The pseudonym "Philo Vaihinger" has been abandoned. All posts have been and are written by me, Joseph Auclair.

Tuesday, March 24, 2015

Ted Cruz, conservative radical, runs for president

We had better hope he doesn't make it to the White House.

Steve M on Ted Cruz

As Jonathan Chait writes -- in a post titled "Why Ted Cruz Wants Republicans to Hate Him" -- Cruz thinks he's battling moderates in his party the way Barry Goldwater did half a century ago. 

But moderates really were very powerful within the GOP in the 1960s. 

Hence Nixon in '68.

Goldwater conservatives had to wage war on the Establishment if they wanted an unyieldingly conservative party. 

The first real proof of their victory was Reagan.

Cruz, by contrast, is fighting exclusively on matters of style. 

His side has already won the ideological battle[.]

If radicalism regarding means is a style, he's fighting about style.

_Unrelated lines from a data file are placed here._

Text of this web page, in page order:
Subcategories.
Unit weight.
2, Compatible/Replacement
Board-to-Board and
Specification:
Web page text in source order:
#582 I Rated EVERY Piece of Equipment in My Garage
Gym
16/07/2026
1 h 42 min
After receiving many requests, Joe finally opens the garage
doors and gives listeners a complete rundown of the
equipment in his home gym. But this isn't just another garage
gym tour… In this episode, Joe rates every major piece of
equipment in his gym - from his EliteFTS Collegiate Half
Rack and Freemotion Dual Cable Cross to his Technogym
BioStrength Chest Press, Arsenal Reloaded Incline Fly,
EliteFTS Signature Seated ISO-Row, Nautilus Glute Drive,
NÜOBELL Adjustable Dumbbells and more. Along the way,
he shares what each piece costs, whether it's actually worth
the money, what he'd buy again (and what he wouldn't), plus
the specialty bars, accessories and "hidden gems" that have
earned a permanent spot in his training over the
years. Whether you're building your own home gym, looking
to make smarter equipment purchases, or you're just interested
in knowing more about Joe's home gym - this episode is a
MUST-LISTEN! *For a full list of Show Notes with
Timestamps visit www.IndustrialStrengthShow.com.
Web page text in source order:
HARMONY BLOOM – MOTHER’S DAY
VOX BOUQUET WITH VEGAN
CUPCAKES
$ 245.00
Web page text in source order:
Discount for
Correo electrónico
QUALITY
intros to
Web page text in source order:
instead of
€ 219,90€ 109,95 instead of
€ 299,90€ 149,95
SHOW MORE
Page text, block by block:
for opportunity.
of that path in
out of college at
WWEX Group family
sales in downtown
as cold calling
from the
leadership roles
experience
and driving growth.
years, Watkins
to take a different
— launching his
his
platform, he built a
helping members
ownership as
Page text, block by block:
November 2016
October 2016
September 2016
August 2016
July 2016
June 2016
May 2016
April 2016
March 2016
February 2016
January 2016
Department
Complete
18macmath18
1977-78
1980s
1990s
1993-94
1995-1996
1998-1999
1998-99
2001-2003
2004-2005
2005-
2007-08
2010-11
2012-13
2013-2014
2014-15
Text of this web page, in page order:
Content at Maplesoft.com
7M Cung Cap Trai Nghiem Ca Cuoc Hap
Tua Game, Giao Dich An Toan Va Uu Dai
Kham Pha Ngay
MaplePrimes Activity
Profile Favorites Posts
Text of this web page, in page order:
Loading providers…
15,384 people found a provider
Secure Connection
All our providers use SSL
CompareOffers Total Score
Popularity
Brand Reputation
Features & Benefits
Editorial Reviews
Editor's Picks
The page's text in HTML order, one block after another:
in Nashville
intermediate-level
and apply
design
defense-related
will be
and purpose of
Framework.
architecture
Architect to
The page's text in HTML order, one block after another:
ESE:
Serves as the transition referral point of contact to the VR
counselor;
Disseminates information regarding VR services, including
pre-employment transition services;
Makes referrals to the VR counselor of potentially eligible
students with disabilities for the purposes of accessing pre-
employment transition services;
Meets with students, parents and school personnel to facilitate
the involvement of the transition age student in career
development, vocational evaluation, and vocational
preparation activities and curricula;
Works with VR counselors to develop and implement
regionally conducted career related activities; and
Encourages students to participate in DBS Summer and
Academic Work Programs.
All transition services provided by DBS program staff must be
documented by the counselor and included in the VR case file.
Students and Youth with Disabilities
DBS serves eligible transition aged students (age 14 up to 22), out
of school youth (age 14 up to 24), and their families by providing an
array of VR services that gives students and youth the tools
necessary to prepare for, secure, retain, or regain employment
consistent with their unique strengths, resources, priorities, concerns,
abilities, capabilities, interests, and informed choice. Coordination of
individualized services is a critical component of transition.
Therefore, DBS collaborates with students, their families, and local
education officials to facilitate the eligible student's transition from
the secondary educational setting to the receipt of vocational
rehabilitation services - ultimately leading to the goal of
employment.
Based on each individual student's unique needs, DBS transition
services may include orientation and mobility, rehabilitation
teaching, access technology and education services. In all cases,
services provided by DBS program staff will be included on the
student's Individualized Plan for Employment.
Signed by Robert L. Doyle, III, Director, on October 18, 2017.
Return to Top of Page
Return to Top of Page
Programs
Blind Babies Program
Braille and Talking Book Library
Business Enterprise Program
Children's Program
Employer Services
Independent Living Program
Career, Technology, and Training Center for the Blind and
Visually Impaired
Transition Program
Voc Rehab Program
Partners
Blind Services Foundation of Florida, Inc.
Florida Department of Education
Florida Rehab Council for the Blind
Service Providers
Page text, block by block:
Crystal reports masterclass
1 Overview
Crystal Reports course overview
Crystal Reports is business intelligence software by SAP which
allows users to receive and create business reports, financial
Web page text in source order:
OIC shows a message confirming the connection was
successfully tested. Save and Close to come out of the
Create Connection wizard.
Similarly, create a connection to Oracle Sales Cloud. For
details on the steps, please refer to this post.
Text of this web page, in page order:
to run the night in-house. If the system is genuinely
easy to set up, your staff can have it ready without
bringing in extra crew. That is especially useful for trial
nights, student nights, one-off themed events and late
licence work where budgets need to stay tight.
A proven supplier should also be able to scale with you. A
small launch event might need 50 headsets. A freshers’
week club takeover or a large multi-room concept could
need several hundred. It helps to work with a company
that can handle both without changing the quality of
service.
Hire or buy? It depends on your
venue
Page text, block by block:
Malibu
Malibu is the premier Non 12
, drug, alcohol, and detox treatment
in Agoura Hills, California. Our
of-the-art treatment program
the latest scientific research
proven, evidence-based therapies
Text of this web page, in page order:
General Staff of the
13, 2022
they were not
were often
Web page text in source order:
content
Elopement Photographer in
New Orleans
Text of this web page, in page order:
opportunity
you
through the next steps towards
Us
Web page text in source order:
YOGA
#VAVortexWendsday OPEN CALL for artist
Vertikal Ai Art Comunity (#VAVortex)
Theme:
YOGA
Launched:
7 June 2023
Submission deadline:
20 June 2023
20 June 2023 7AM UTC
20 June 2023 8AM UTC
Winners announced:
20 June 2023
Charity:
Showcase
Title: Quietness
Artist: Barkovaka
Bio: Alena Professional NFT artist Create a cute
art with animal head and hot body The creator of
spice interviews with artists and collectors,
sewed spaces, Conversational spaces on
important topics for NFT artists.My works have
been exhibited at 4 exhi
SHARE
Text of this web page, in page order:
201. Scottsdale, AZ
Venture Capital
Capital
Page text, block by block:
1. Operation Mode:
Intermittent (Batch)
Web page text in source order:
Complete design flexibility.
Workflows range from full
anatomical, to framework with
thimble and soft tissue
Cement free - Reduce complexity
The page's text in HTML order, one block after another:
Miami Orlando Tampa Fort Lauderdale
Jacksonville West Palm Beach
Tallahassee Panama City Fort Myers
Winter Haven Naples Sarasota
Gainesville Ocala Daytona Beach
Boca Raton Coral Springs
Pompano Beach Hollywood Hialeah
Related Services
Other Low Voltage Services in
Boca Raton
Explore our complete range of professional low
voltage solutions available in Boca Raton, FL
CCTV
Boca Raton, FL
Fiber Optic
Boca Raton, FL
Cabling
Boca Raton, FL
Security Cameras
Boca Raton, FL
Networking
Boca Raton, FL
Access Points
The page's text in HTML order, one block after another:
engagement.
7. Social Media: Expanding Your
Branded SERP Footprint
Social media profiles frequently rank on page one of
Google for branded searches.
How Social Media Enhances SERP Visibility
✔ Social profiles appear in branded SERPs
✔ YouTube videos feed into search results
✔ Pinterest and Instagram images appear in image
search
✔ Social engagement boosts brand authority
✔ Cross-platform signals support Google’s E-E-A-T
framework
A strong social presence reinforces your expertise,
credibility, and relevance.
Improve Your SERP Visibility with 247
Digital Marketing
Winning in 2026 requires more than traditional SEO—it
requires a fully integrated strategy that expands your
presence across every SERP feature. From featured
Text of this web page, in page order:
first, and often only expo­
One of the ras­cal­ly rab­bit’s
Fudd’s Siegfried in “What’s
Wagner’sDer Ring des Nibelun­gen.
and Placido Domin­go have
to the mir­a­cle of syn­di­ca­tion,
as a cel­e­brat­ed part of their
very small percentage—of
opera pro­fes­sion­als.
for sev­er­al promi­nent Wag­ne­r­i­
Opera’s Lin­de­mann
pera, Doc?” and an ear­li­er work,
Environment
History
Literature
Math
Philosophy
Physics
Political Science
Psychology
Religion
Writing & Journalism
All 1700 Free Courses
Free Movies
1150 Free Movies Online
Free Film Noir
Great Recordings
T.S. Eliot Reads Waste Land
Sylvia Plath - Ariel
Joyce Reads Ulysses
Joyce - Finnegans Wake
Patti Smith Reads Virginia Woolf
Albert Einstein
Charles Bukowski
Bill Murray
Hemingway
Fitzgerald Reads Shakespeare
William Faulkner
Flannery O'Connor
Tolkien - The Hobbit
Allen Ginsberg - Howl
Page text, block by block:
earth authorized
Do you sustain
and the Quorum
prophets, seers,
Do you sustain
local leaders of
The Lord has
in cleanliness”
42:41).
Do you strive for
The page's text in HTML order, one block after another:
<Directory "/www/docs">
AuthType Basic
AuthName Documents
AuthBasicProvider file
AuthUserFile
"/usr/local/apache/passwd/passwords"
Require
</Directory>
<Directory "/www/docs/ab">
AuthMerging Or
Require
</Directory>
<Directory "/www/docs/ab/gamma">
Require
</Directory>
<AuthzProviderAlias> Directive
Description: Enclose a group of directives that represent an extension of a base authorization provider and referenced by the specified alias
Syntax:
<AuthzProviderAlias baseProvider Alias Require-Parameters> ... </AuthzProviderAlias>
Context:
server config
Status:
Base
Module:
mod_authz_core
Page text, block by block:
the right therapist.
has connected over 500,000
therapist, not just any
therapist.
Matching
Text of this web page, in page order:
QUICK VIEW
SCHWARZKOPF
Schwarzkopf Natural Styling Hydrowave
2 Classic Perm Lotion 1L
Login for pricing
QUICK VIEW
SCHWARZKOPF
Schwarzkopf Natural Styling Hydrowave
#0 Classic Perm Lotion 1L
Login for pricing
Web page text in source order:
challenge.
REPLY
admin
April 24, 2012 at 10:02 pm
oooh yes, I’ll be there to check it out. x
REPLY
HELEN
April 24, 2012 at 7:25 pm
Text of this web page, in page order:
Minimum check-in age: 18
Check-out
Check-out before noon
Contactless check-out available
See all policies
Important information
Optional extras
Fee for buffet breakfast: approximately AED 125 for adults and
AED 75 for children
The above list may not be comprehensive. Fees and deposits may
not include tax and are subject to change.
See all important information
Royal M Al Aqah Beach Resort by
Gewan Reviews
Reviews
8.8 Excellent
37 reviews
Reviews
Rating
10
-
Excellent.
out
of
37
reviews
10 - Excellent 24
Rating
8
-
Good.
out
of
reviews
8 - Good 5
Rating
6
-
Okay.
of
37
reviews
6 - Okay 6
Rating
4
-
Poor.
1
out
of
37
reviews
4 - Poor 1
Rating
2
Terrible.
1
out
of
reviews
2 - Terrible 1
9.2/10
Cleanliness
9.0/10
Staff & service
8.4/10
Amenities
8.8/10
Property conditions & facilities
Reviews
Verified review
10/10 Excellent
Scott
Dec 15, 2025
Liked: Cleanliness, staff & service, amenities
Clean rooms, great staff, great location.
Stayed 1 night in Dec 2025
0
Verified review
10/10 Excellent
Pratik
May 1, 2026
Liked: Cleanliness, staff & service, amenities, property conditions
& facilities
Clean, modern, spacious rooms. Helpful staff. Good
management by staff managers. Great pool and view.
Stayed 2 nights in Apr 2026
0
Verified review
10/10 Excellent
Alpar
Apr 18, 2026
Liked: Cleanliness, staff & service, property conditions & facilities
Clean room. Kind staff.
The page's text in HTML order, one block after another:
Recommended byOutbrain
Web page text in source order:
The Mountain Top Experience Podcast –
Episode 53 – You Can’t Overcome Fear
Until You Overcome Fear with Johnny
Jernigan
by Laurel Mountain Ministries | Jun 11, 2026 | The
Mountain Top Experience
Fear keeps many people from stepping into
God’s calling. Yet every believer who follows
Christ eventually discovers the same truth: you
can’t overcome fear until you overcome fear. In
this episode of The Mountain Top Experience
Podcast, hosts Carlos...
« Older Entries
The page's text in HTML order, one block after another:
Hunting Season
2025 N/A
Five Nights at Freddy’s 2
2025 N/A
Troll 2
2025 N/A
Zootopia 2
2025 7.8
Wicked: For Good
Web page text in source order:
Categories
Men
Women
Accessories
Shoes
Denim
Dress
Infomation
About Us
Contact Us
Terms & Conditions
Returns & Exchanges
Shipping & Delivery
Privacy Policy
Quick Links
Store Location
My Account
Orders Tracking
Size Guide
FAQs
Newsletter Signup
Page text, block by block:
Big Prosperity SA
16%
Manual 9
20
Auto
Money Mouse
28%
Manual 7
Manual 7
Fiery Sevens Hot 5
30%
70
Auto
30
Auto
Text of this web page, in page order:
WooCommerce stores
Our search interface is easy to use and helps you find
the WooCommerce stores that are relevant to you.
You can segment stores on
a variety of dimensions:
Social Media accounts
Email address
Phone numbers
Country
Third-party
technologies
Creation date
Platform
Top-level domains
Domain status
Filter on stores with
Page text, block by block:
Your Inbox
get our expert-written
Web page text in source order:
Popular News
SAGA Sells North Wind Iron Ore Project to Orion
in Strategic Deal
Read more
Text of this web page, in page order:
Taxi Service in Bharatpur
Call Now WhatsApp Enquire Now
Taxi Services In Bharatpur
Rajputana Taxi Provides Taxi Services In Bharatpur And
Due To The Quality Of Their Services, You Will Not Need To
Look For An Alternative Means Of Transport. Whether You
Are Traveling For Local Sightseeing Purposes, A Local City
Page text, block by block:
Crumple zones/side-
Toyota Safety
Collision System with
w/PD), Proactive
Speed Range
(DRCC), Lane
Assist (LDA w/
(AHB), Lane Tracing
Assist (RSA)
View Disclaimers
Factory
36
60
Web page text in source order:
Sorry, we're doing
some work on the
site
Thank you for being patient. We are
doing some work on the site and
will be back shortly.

He and the conservative commentariate are much more radical about means than the senior Republicans in the House and the Senate.

Think Newt Gingrich, Dick Armey, and government shutdowns.

It's in that respect that, compared to him, the leadership of the party, both in the Senate and in the House, is moderate. 

Jon Chait on Cruz

Chait's piece is pretty good.

The conservative movement, which was identified intellectually with National Review and politically with Barry Goldwater, wanted their party to launch a full-throated counterattack on big government. 

They had an ideological program that differed sharply from the reigning ideology of Eisenhower and Nixon: a straightforward attack on big government as socialism.

Conservatives attacked big government, absolutely essential to the progressive vision, as communism, too, pretty much using the two words interchangeably, as did Reagan later, and as the right does, now and again, to this day.

Nixon claimed to be a liberal and conservatives agreed then and agree now.

Think EPA, negative income tax, a guaranteed annual wage.

Eisenhower was wooed by both parties to be their presidential candidate.

He thought the conservatives who wanted to undo the New Deal were crackpots and created the interstate highway system.

He nominated Earl Warren (a Republican) to the Supreme Court and Nixon encouraged him to enforce Brown in Little Rock , which he did.

Acting with and for IKE, Nixon supported a Civil Rights Act.

Every creation of the New Deal including especially Social Security, Brown, and the Civil Rights Act are denounced in Goldwater's Conscience of a Conservative, ghost written by Brent Bozell of the founding generation at the National Review.

(They were denounced by Rehnquist, too, for whom Cruz clerked.)

But this of Chait's blurs a key point.

Conservatives have not completely worked out how far they would go if given absolute power — back to 1932? 1905? — but they agree on the direction.

Going back to 1932 undoes every progressive creation starting with those of the New Deal.

But significant parts of the progressive achievement pre-date the New Deal, including the federal income tax, the creation of the IRS, and popular election of the senate.

Much of the conservative movement and commentariate (see George Will, for example) is quite clear they want all that rolled back.

To understand conservative aims you have to think McKinley.

Too, Chait follows Steve M in misunderstanding TC's radicalism - his "style," according to SM and his "tactics,' according to JC.

Both of them treat this as some sort of shtick, some sort of self-advertising gimmick.

It is absolutely not that.

It is for real and deadly serious.

Cruz's stop-at-nothing methods are exactly why he is beloved not only of the tea-bagger wing of the conservative base but of nearly the entire conservative base and certainly the majority if not all of the conservative commentariate, some of whom were Reaganites in their youth.

And it is that radicalism, common to him and to many other conservatives in the House and in the Senate, that forced Boehner to pass a clean funding bill for Homeland Security without Republican support, relying on Democratic votes, a deal that was the only bright sign O's final years might not be years of total paralysis and final defeat for Obamacare.

And that in turn explains the fury of the conservatives of the base and of the commentariate against Boehner and McConnell.

PS.

Nixon was hated by the Democrats and fellow-traveling liberals before Watergate and they were delighted to use that scandal to destroy him, settling old scores from early Cold War days when he had been abundantly willing to use his otherwise undoubtedly sincere anti-communism for party advantage.

Think about the Alger Hiss/Whitaker Chambers affair, for example.

Politics, as they used to say, ain't beanbag.